- What the exercise asks
From the data below, return only the lines from the one with "El resultado es" through the one with "depend on the", exact and inclusive, with pictures left out.

- Dataset
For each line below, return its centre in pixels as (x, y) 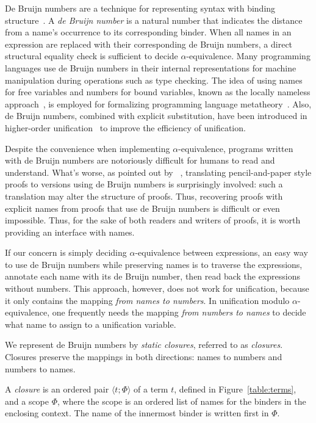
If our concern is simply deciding (66, 252)
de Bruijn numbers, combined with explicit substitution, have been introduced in (156, 116)
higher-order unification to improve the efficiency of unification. (125, 127)
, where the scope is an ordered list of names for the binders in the (182, 401)
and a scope (27, 401)
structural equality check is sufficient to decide (92, 56)
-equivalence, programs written (236, 148)
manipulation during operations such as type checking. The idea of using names (154, 80)
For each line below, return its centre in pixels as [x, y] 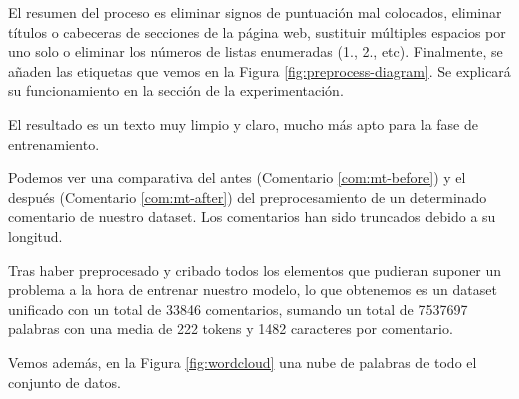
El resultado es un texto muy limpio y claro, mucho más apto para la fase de [243, 123]
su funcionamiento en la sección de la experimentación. [176, 90]
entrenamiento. [54, 143]
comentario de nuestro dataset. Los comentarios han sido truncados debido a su [252, 216]
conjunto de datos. [64, 381]
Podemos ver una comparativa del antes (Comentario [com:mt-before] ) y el [237, 177]
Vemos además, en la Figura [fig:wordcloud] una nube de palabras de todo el [242, 361]
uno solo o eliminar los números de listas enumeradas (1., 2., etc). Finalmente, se [255, 51]
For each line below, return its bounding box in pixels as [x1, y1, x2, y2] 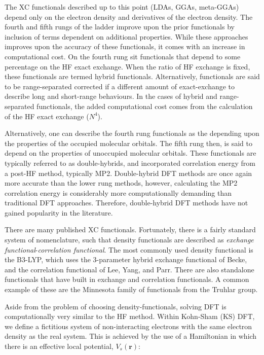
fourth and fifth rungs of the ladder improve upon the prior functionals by [5, 21, 235, 32]
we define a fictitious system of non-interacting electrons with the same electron [5, 321, 252, 331]
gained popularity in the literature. [5, 207, 113, 218]
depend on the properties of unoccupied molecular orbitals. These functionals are [5, 148, 256, 158]
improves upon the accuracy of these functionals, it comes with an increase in [5, 41, 245, 52]
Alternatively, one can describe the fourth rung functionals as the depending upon [5, 128, 259, 138]
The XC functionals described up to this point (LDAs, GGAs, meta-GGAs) [5, 2, 239, 12]
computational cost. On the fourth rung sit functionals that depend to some [5, 51, 241, 61]
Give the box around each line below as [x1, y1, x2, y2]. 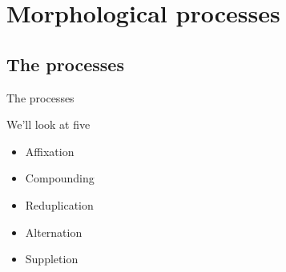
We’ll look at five [6, 116, 91, 133]
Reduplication [25, 196, 94, 213]
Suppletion [25, 250, 79, 267]
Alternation [25, 223, 83, 240]
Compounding [25, 170, 95, 186]
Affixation [25, 142, 75, 159]
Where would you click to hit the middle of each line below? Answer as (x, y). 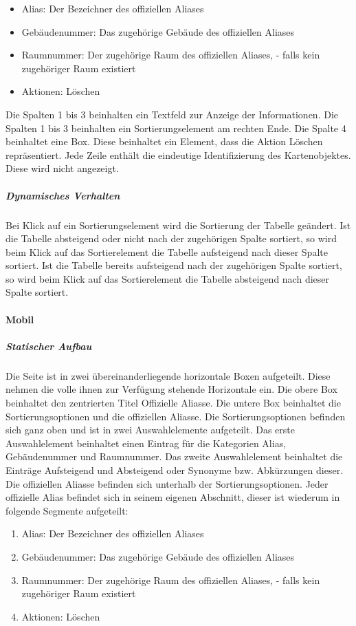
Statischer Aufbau (49, 346)
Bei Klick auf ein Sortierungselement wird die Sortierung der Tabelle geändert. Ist (178, 225)
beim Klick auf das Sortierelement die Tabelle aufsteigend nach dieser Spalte (167, 251)
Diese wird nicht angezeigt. (62, 168)
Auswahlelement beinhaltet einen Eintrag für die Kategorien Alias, (146, 443)
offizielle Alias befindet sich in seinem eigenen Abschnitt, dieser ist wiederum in (173, 497)
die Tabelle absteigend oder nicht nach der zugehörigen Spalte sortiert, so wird (171, 238)
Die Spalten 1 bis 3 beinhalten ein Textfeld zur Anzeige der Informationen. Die (172, 114)
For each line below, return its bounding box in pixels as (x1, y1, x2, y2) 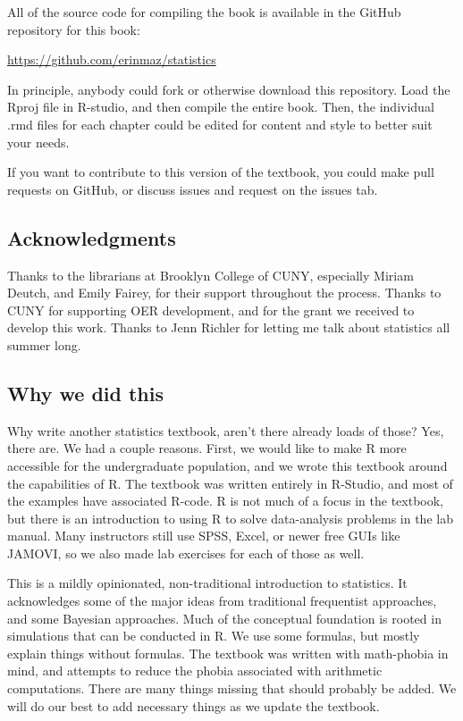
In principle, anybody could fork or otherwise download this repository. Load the (7, 80, 450, 98)
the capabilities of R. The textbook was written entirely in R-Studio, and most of (7, 474, 453, 492)
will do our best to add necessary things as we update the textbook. (7, 696, 380, 715)
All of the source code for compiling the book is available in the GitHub (7, 3, 401, 21)
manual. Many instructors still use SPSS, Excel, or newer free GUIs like (7, 526, 400, 545)
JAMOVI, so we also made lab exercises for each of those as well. (7, 543, 365, 562)
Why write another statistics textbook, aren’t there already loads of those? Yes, (7, 421, 444, 440)
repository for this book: (7, 20, 140, 38)
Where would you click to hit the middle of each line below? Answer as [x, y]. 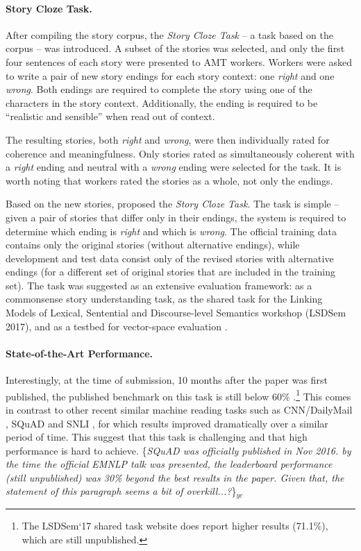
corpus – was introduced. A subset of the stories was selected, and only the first [175, 48]
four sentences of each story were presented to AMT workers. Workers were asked [179, 61]
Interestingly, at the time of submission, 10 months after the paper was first [167, 380]
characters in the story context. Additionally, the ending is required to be [162, 102]
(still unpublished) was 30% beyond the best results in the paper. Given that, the [175, 477]
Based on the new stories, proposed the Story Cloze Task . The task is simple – [173, 204]
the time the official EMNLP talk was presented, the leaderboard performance [169, 464]
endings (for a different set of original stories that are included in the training [171, 272]
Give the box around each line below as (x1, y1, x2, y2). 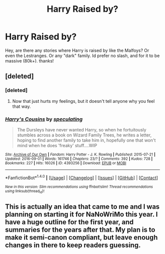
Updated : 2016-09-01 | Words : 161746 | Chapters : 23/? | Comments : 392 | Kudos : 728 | (5, 156, 153, 161)
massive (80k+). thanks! (5, 58, 54, 63)
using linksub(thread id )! (5, 189, 45, 194)
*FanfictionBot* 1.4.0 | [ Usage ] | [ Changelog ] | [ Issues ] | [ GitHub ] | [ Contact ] (5, 174, 158, 181)
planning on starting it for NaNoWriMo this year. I (5, 210, 158, 219)
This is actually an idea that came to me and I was (5, 203, 160, 211)
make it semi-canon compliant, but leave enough (5, 233, 158, 242)
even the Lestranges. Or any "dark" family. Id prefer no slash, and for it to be (5, 53, 160, 59)
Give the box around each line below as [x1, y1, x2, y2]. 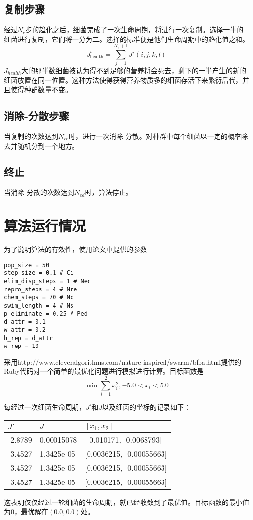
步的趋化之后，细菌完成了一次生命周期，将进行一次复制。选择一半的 [25, 24, 244, 35]
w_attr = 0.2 [4, 326, 46, 333]
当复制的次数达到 [4, 131, 58, 141]
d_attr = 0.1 [4, 318, 46, 326]
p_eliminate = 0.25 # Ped [4, 310, 88, 317]
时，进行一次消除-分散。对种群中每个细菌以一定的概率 [69, 131, 241, 141]
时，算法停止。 [85, 187, 133, 197]
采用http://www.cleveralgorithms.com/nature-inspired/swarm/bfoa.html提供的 [4, 356, 242, 366]
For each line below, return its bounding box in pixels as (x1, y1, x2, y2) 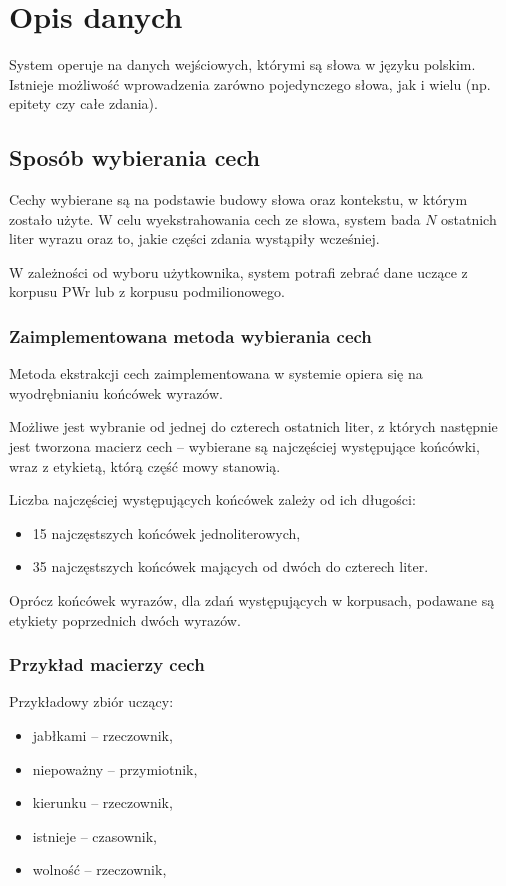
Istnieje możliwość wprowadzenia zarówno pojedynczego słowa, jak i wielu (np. (9, 73, 491, 94)
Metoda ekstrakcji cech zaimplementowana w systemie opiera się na (9, 363, 423, 384)
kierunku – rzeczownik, (32, 792, 173, 813)
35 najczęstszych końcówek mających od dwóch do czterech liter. (32, 556, 429, 577)
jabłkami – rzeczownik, (32, 725, 173, 746)
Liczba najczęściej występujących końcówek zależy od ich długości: (9, 489, 416, 510)
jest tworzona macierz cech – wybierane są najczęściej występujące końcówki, (9, 436, 480, 457)
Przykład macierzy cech (9, 652, 205, 677)
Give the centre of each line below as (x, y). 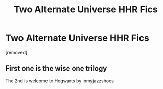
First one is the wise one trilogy (56, 68)
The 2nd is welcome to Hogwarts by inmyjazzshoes (60, 81)
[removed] (16, 52)
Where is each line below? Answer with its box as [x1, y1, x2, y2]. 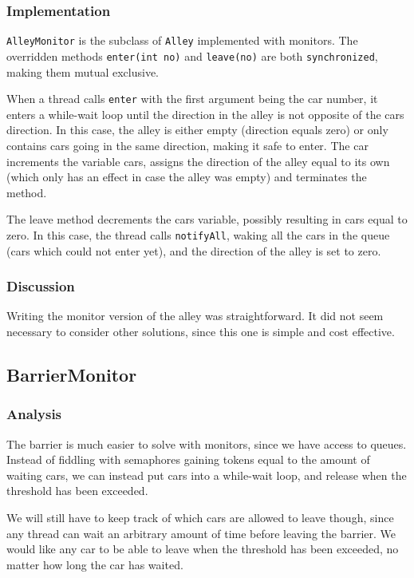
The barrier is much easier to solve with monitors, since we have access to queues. [6, 435, 407, 452]
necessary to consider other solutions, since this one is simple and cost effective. [6, 323, 395, 339]
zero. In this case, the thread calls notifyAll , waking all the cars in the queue [6, 226, 390, 243]
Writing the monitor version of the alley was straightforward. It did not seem [6, 307, 384, 324]
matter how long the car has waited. [6, 556, 183, 572]
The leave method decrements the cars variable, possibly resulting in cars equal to [6, 211, 408, 228]
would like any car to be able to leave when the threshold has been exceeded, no [6, 540, 399, 557]
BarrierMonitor [6, 362, 137, 386]
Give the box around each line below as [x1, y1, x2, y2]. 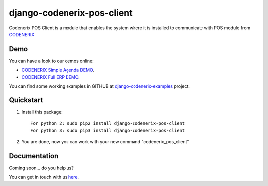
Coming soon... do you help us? [9, 165, 74, 171]
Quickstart [9, 96, 43, 104]
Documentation [9, 152, 59, 160]
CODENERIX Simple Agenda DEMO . [21, 67, 94, 73]
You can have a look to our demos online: [9, 58, 94, 64]
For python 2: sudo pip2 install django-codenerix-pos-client [30, 121, 185, 126]
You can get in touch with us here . [9, 174, 79, 180]
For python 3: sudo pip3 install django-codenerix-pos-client [30, 127, 185, 133]
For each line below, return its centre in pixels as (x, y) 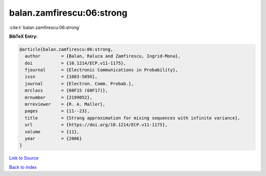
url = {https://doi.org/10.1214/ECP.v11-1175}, (96, 125)
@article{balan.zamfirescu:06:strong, (66, 49)
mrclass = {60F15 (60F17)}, (66, 90)
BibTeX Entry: (23, 36)
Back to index (23, 167)
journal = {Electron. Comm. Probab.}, (79, 84)
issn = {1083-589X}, (61, 77)
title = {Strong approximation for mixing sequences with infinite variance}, (133, 118)
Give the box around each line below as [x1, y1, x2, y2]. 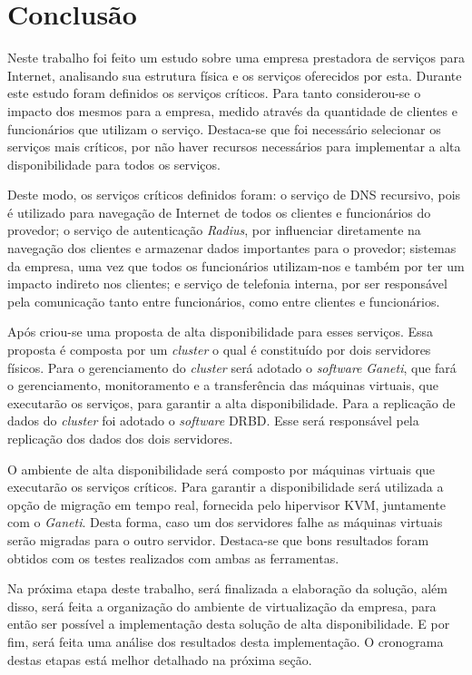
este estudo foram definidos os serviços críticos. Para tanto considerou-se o [7, 83, 421, 103]
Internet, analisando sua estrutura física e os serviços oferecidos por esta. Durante [7, 65, 462, 84]
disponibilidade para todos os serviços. [7, 154, 221, 173]
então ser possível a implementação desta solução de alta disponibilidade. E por [7, 614, 450, 633]
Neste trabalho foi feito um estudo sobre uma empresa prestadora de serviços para [7, 48, 465, 67]
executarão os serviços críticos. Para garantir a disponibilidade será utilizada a [7, 477, 444, 496]
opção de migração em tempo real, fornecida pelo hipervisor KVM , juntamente [7, 494, 446, 514]
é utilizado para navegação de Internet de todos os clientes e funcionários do [7, 202, 431, 221]
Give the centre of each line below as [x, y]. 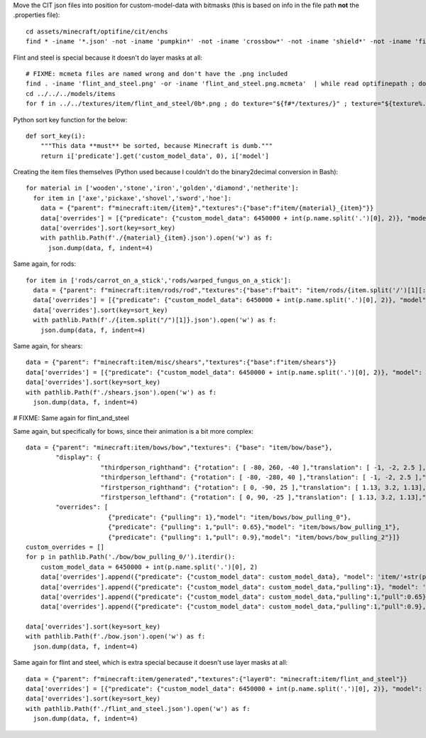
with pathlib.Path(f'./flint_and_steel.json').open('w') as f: [138, 708]
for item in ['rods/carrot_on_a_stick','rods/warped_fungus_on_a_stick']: [159, 280]
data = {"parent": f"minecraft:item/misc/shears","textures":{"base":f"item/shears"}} [181, 362]
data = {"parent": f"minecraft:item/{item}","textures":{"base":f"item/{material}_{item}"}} [207, 208]
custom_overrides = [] [65, 547]
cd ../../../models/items [71, 93]
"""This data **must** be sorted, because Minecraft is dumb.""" [157, 146]
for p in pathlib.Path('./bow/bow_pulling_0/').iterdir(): [131, 557]

- Response for this exercise
El resultado es un texto muy limpio y claro, mucho más apto para la fase de [243, 123]
su funcionamiento en la sección de la experimentación. [176, 90]
entrenamiento. [54, 143]
comentario de nuestro dataset. Los comentarios han sido truncados debido a su [252, 216]
conjunto de datos. [64, 381]
Podemos ver una comparativa del antes (Comentario [com:mt-before] ) y el [237, 177]
Vemos además, en la Figura [fig:wordcloud] una nube de palabras de todo el [242, 361]
uno solo o eliminar los números de listas enumeradas (1., 2., etc). Finalmente, se [255, 51]
For each line below, return its bounding box in pixels as [x1, y1, x2, y2] 
fourth and fifth rungs of the ladder improve upon the prior functionals by [5, 21, 235, 32]
we define a fictitious system of non-interacting electrons with the same electron [5, 321, 252, 331]
gained popularity in the literature. [5, 207, 113, 218]
depend on the properties of unoccupied molecular orbitals. These functionals are [5, 148, 256, 158]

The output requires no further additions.